第一次見面。在沈府的花園裏,不知為何沈江蘺回頭看了他一眼。那時,他還以為這就是對自己有意呢。

後來,發生了很多事情。都是他與沈江蘺一起走過的。只是,即便現在想來,他仍是並不完全清楚她行事的用意。

她扶植自己,她爭縣主,她還經商掙錢。她所做的每一件事,都與古代閨秀完全相悖。反而更像一個男人,在這個等級森嚴的社會中築起屬於自己的堅固堡壘。
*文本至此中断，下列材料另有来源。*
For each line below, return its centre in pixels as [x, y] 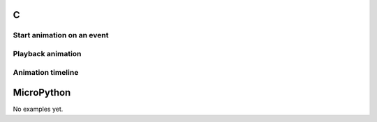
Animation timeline [46, 72]
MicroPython [42, 93]
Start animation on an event [61, 35]
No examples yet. [38, 109]
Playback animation [47, 53]
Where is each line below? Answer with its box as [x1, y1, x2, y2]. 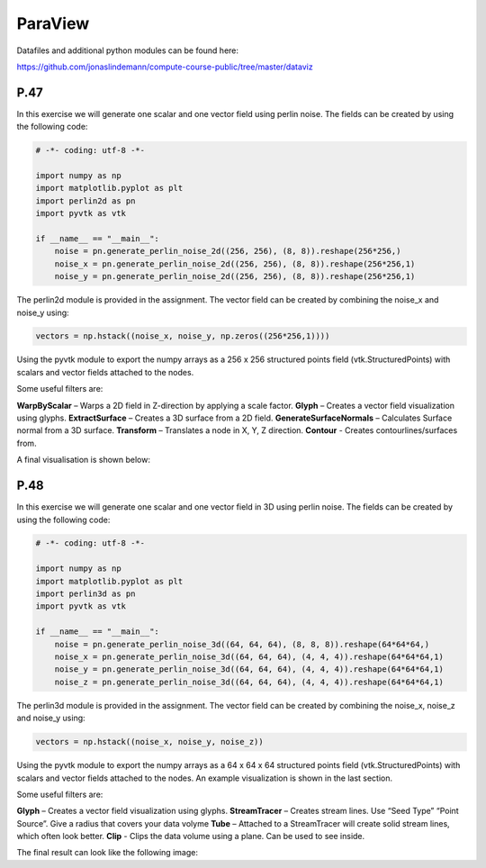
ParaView [16, 14, 90, 33]
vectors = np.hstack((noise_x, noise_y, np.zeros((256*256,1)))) [35, 331, 330, 341]
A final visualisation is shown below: [16, 455, 150, 466]
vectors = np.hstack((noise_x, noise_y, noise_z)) [35, 737, 265, 747]
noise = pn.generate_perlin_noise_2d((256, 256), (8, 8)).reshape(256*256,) [54, 246, 401, 257]
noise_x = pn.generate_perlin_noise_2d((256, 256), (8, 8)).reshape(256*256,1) [54, 258, 416, 269]
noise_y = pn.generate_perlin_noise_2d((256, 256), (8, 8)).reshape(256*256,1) [54, 271, 416, 282]
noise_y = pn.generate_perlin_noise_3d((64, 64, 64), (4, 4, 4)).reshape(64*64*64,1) [54, 665, 445, 674]

在一條不斷往上的權力之路奮勇前進。他一再地想,若是沒有這段情,若是二人不曾成親,沈江蘺會走到一個什麽位置才肯停下?

她最終看上的,是這九五至尊的龍座麽?

想起來也是順理成章的事情罷。帝王暴斃,幼主登基,年輕而擅權的太後自此臨朝聽政。這在歷史上並不鮮見。權勢理當催生野心,更何況,從最初,她就不是一個毫無野心的人。

他自己,是怎樣站上這位置?他從前看過多少貌合神離卻被權力捆綁在一起的夫妻?就連他的父母,為了利益與前途,明明形同陌路,卻始終不肯離婚。所謂感情,終將在權力的鐵蹄下慢慢腐朽。
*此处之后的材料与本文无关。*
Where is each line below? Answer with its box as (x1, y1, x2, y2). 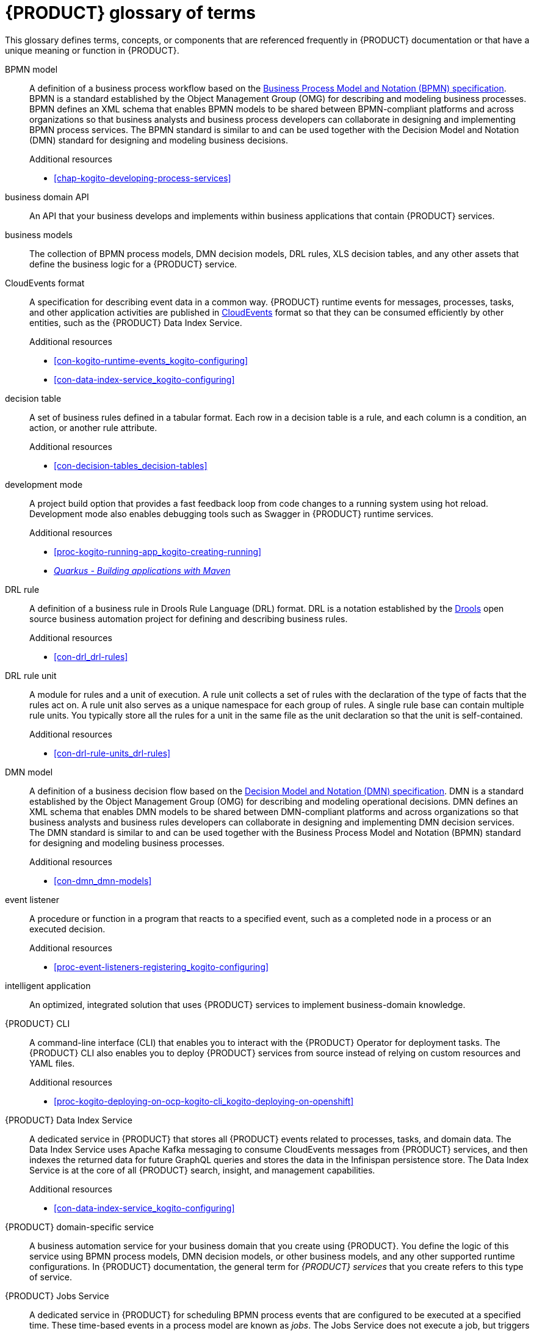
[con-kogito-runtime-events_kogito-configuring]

話說帝王之家最無情。權力太重,利益太深,感情便日漸稀薄。

有了問鼎天下的權勢,她是不是就不再恐懼或不安?

他相信沈江蘺麽?當然是相信的。相信她對兒子的關愛,相信她對自己的一腔深情,也相信她對天下的野心。

蕭棲遲的嘴角漸漸扯開,竟然彎出了一絲笑容。

他自然記不起第一次見面時沈江蘺穿什麽衣裳。他只記得那是他穿越到古代以來見到的第一個大家閨秀。年紀雖小,卻有著現代人沒有的溫婉柔順。雖然後來與其他閨秀相比,沈江蘺的目光總顯得若有所思,周身還有一種高高在上的鋒利氣質。

後來,蕭家軍全軍覆沒。他在府中,如受滅頂之災。袍澤之情,戰場烽煙,鐵血下的情誼像穿腹而過的銳刺。那一晚,如果不是沈江蘺,他會像溺水的人,在痛苦與恐懼中慢慢闔上充血的眼。他在她清瘦的肩上找到支撐下去的銳氣和堅韌。至今,他仍記得那種味道。

她終歸,是自己中意的女人。有著他最欣賞的品質。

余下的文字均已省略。